The Committee therefore agreed that in the circumstances the sellers’ solicitors were not under any duty to withdraw from acting and declined to amend the Practice Guideline. The Guideline does not require solicitors to fix a closing date if more than one interest is noted. The Committee are of the view that noting an interest does not imply an undertaking that the prospective purchaser will be given an opportunity to offer. Such an undertaking would have to be expressed.  

Cash Back Deals

Solicitors acting for a builder sought guidance on the question of “cash back” payments. The Committee agreed that unless the cash back position is disclosed to the purchaser’s lender there is a risk that the sellers may be involved in allegations of conspiracy to defraud the lender. The Committee therefore advised that the builder’s solicitors should seek evidence from the purchaser’s lender of their consent to the cash back deal. Without such evidence the sellers should therefore insist on the net price being inserted in the title deeds rather than the price before the cash back is deducted. In practice it is believed that most lenders are comfortable with the concept of a modest cash back deal on a new build property.

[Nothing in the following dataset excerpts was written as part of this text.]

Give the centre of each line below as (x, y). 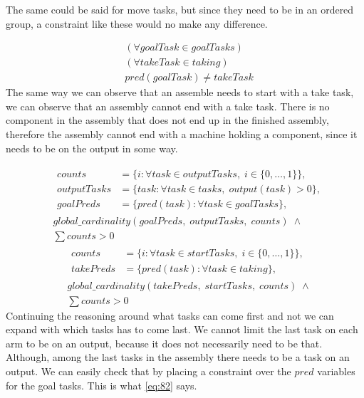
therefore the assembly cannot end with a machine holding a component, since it (182, 134)
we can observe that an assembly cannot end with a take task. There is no (168, 106)
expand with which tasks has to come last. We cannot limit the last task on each (182, 329)
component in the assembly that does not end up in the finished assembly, (167, 120)
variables (336, 371)
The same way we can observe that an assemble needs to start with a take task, (180, 92)
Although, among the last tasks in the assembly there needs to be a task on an (178, 357)
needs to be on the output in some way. (92, 148)
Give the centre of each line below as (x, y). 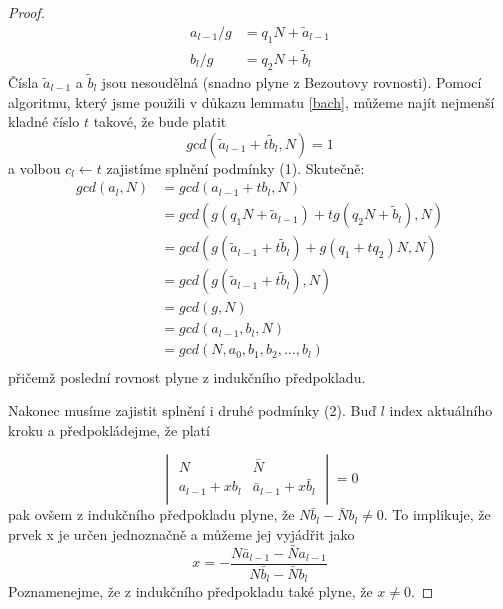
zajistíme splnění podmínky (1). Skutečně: (235, 167)
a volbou (34, 167)
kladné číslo (44, 121)
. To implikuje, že (437, 514)
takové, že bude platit (160, 121)
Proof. (26, 12)
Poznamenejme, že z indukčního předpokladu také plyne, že (190, 591)
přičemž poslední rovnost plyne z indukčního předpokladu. (187, 376)
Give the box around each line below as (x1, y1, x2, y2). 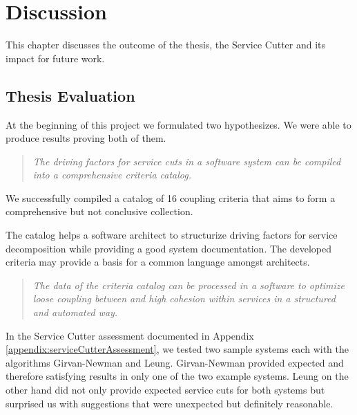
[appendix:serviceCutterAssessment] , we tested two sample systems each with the (6, 342, 349, 356)
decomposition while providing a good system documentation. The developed (6, 241, 332, 255)
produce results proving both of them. (6, 131, 166, 145)
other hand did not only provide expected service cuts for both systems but (6, 382, 325, 397)
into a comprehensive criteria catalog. (32, 167, 191, 182)
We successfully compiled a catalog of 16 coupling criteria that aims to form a (6, 190, 336, 205)
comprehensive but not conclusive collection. (6, 204, 193, 219)
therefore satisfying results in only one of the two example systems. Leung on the (6, 369, 349, 383)
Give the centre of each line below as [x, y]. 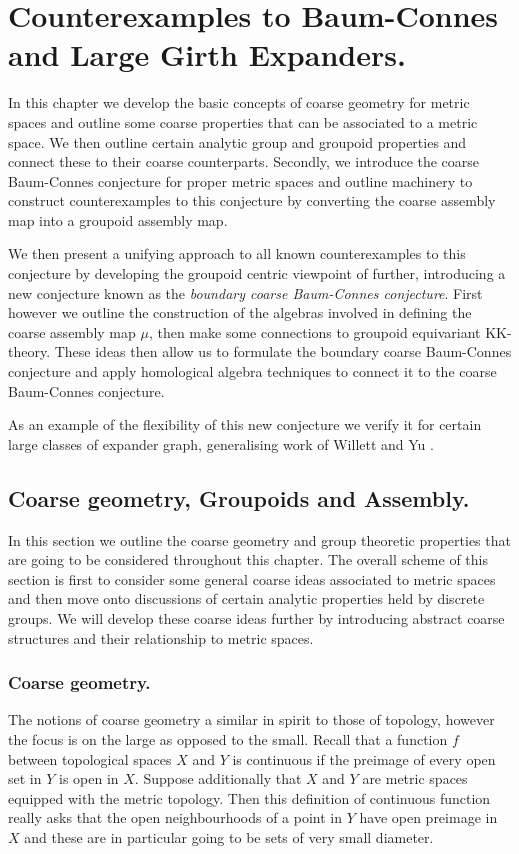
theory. [29, 351]
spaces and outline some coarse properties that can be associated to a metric [243, 121]
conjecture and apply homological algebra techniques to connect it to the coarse [252, 371]
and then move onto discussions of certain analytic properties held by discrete [246, 598]
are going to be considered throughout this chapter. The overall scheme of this [248, 559]
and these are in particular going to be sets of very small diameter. [229, 836]
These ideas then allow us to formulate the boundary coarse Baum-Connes [283, 351]
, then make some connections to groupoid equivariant [314, 331]
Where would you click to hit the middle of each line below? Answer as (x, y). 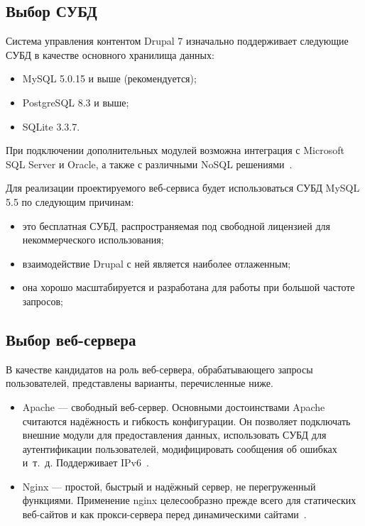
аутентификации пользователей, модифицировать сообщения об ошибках (180, 448)
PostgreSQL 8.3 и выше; (76, 102)
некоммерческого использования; (93, 240)
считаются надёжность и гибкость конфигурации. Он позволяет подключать (186, 421)
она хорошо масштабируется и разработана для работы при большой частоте (189, 287)
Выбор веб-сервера (71, 339)
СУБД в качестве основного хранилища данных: (110, 54)
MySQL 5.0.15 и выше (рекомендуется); (109, 78)
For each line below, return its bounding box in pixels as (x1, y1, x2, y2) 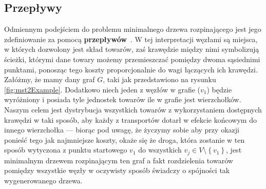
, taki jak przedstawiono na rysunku (103, 74, 216, 85)
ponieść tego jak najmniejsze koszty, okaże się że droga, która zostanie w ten (4, 134, 245, 145)
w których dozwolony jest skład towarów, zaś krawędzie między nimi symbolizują (4, 44, 259, 54)
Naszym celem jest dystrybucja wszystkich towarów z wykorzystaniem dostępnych (4, 104, 262, 115)
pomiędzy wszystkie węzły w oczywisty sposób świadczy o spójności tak (4, 165, 230, 176)
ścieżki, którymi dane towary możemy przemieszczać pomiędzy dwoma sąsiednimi (4, 53, 260, 64)
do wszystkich (138, 144, 182, 155)
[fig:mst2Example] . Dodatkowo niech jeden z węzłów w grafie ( (4, 84, 201, 94)
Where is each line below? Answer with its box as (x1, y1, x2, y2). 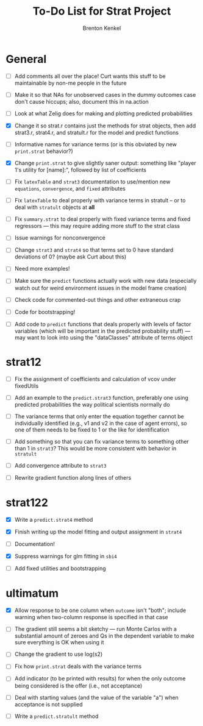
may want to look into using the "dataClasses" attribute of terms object (14, 333, 193, 341)
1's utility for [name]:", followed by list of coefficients (14, 166, 147, 174)
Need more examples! (14, 265, 71, 272)
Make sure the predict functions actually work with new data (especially (14, 277, 197, 285)
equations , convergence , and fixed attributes (14, 185, 126, 193)
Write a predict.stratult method (14, 712, 99, 720)
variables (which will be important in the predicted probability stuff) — (14, 327, 191, 335)
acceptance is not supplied (14, 700, 83, 708)

Settlement with Separate Agents acting for Lender

In a commercial security, the lenders were separately represented and their agents insisted on delivery of an executed and stamped disposition in favour of the purchaser before they would release the loan funds. Clearly the transaction could not be settled and a disposition obtained unless funds were made available. In the particular case the lenders were eventually satisfied with a faxed copy of the executed disposition. The Committee noted that the matter can be dealt with if the disposition is sent by the seller’s agents to the purchaser’s agents to be held as undelivered with authority to send it on to the lender’s agents also to be held as undelivered – although of course it would not be stamped at that stage. However, the Committee agreed that if the lender’s agents have such a requirement the borrower’s agents must be advised at the earliest opportunity as such a requirement is regarded as a departure from normal practice.  Failure to make such a requirement known until the last minute could be regarded as misleading another solicitor.